The London Times Online has a provocative post called Why America's generals are out for revenge: The US top brass are ducking their responsibilities - and beleaguered Donald Rumsfeld is just doing his job. Whatever merits the article may have, the Rumsfeld vs the Generals debate has become political, a stage where noise really starts to exceed signal.
The Defence Secretary has trod on toes in this process. He has insisted on interviewing every appointment to four and three-star rank — something that was more of a pro forma process under his predecessors. He appointed a retired Special Forces general, Peter Schoomaker, as US Army Chief of Staff, thus passing over stacks of serving officers. And with his greater emphasis on high-tech “jointery”, he has forced both the Army and the Marines to depend more on Air Force and Navy supporting fire.

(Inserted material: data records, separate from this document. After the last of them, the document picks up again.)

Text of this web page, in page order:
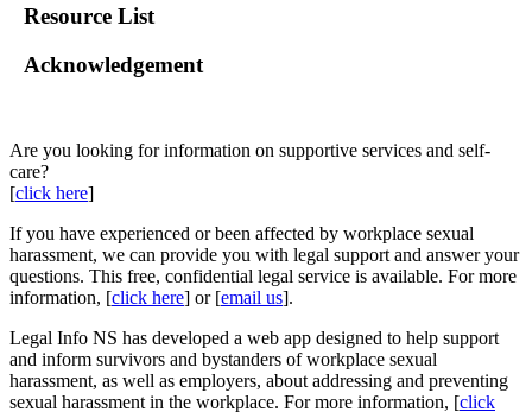
Resource List
Acknowledgement
Are you looking for information on supportive services and self-
care?
[click here]
If you have experienced or been affected by workplace sexual
harassment, we can provide you with legal support and answer your
questions. This free, confidential legal service is available. For more
information, [click here] or [email us].
Legal Info NS has developed a web app designed to help support
and inform survivors and bystanders of workplace sexual
harassment, as well as employers, about addressing and preventing
sexual harassment in the workplace. For more information, [click
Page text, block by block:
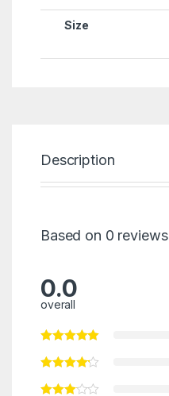
Size
Description
Based on 0 reviews
0.0
overall
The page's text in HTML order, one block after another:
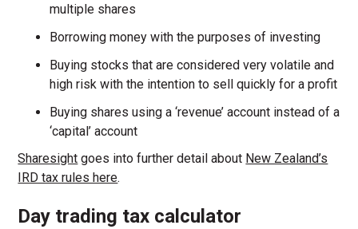
multiple shares
Borrowing money with the purposes of investing
Buying stocks that are considered very volatile and
high risk with the intention to sell quickly for a profit
Buying shares using a ‘revenue’ account instead of a
‘capital’ account
Sharesight goes into further detail about New Zealand’s
IRD tax rules here.
Day trading tax calculator
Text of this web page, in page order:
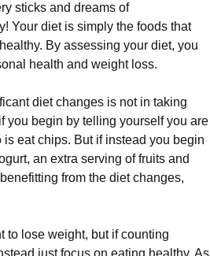
sticks and dreams of
Your diet is simply the foods that
By assessing your diet, you
health and weight loss.
diet changes is not in taking
you begin by telling yourself you are
eat chips. But if instead you begin
an extra serving of fruits and
from the diet changes,
to lose weight, but if counting
just focus on eating healthy. As
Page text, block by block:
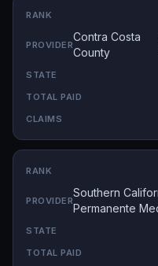
Contra Costa
County
Southern
Permanente
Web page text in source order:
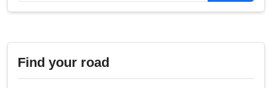
Find your road
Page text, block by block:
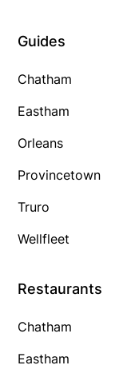
Guides
Chatham
Eastham
Orleans
Provincetown
Truro
Wellfleet
Restaurants
Chatham
Eastham
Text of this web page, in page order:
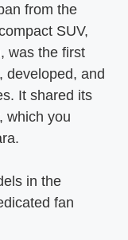
from the
SUV,
was the first
developed, and
It shared its
which you
in the
fan
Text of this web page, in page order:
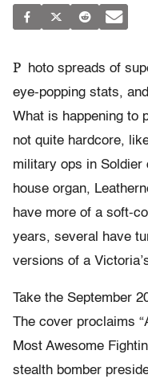
P
hoto spreads of
eye-popping stats,
What is happening to
not quite hardcore,
military ops in Soldier
house organ,
have more of a soft-
years, several have
versions of a
Take the September
The cover proclaims
Most Awesome
stealth bomber
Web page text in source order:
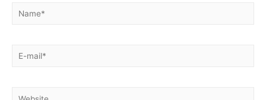
Name*
E-
Website

The real criticism of Mr Rumsfeld is not that he “kicked to much butt”, but that he kicked too little. At George Bush’s behest, he sent the US armed forces into a war that they weren’t yet fully ready to fight: they are much more prepared now, but the insurgency genie is out of the bottle. He was part of the Republican consensus that was contemptuous of Clinton-era peacekeeping operations, believing that real soldiers don’t do social workerish stuff. Like so many reformers, his problem is that his changes discomfit existing interest groups before the benefits become fully visible.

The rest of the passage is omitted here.